Source data ▸
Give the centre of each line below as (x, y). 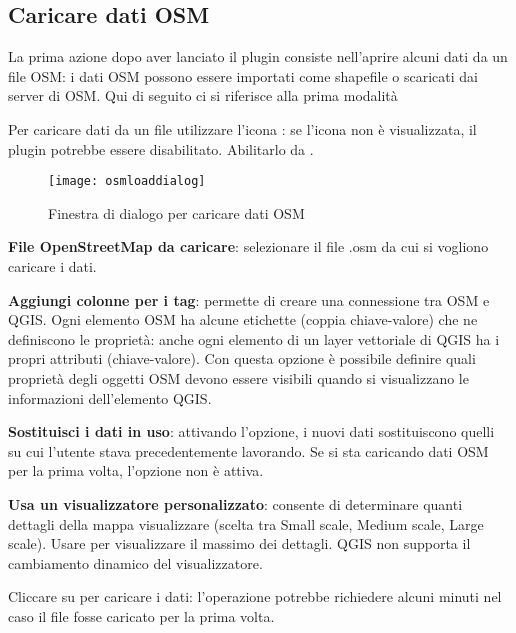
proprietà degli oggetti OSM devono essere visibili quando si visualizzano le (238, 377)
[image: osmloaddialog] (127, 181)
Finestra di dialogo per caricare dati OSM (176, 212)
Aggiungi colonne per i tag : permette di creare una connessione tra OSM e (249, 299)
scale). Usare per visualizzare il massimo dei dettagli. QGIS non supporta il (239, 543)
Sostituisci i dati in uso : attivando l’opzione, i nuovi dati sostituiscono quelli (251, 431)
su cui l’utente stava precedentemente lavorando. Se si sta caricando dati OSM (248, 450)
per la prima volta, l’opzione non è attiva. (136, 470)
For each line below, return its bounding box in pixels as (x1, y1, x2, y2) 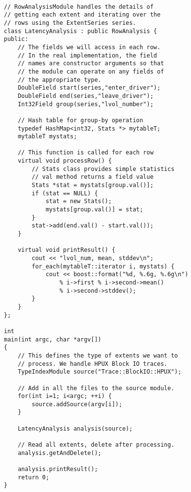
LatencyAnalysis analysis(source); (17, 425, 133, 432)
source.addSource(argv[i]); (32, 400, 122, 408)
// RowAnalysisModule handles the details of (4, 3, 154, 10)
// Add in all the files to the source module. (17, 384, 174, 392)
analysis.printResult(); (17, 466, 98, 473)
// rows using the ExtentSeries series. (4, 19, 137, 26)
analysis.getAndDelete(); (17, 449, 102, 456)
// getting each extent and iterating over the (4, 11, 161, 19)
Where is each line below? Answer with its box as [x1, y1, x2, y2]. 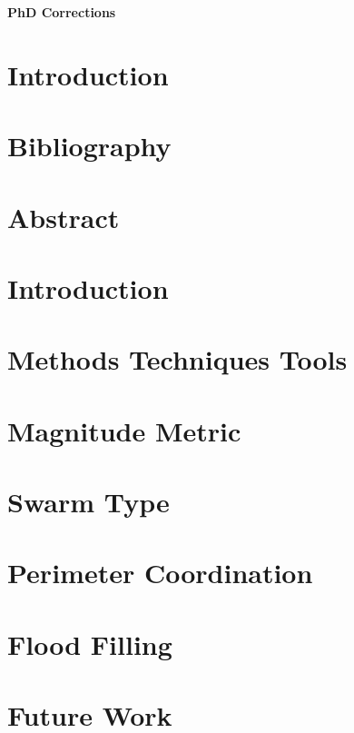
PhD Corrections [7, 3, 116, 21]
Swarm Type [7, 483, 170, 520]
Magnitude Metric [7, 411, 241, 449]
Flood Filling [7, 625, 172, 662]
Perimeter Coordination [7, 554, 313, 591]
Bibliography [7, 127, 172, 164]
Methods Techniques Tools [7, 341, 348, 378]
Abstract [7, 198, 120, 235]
==
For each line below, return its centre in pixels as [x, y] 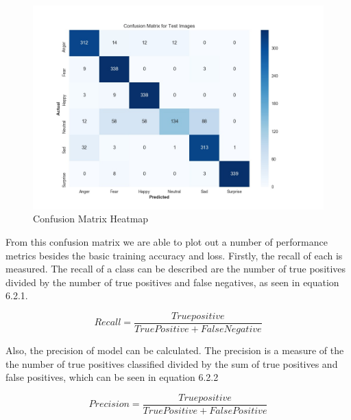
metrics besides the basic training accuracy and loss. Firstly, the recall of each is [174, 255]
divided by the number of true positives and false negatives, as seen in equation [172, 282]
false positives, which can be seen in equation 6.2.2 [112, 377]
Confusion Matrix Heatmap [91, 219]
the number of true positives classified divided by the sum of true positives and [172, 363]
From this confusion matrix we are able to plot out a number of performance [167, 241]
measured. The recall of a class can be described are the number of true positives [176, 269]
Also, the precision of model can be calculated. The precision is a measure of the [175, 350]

Exercise requirements ▸ Begin at the line in the entries above that has "Give the centre", stop after the line that has "Abstract [7, 198, 120, 235]", and output exactly those lines without pictures.

Result ▸
Give the centre of each line below as (x, y). 
proprietà degli oggetti OSM devono essere visibili quando si visualizzano le (238, 377)
[image: osmloaddialog] (127, 181)
Finestra di dialogo per caricare dati OSM (176, 212)
Aggiungi colonne per i tag : permette di creare una connessione tra OSM e (249, 299)
scale). Usare per visualizzare il massimo dei dettagli. QGIS non supporta il (239, 543)
Sostituisci i dati in uso : attivando l’opzione, i nuovi dati sostituiscono quelli (251, 431)
su cui l’utente stava precedentemente lavorando. Se si sta caricando dati OSM (248, 450)
per la prima volta, l’opzione non è attiva. (136, 470)
For each line below, return its bounding box in pixels as (x1, y1, x2, y2) 
LatencyAnalysis analysis(source); (17, 425, 133, 432)
source.addSource(argv[i]); (32, 400, 122, 408)
// RowAnalysisModule handles the details of (4, 3, 154, 10)
// Add in all the files to the source module. (17, 384, 174, 392)
analysis.printResult(); (17, 466, 98, 473)
// rows using the ExtentSeries series. (4, 19, 137, 26)
analysis.getAndDelete(); (17, 449, 102, 456)
// getting each extent and iterating over the (4, 11, 161, 19)
Where is each line below? Answer with its box as [x1, y1, x2, y2]. 
PhD Corrections [7, 3, 116, 21]
Swarm Type [7, 483, 170, 520]
Magnitude Metric [7, 411, 241, 449]
Flood Filling [7, 625, 172, 662]
Perimeter Coordination [7, 554, 313, 591]
Bibliography [7, 127, 172, 164]
Methods Techniques Tools [7, 341, 348, 378]
Abstract [7, 198, 120, 235]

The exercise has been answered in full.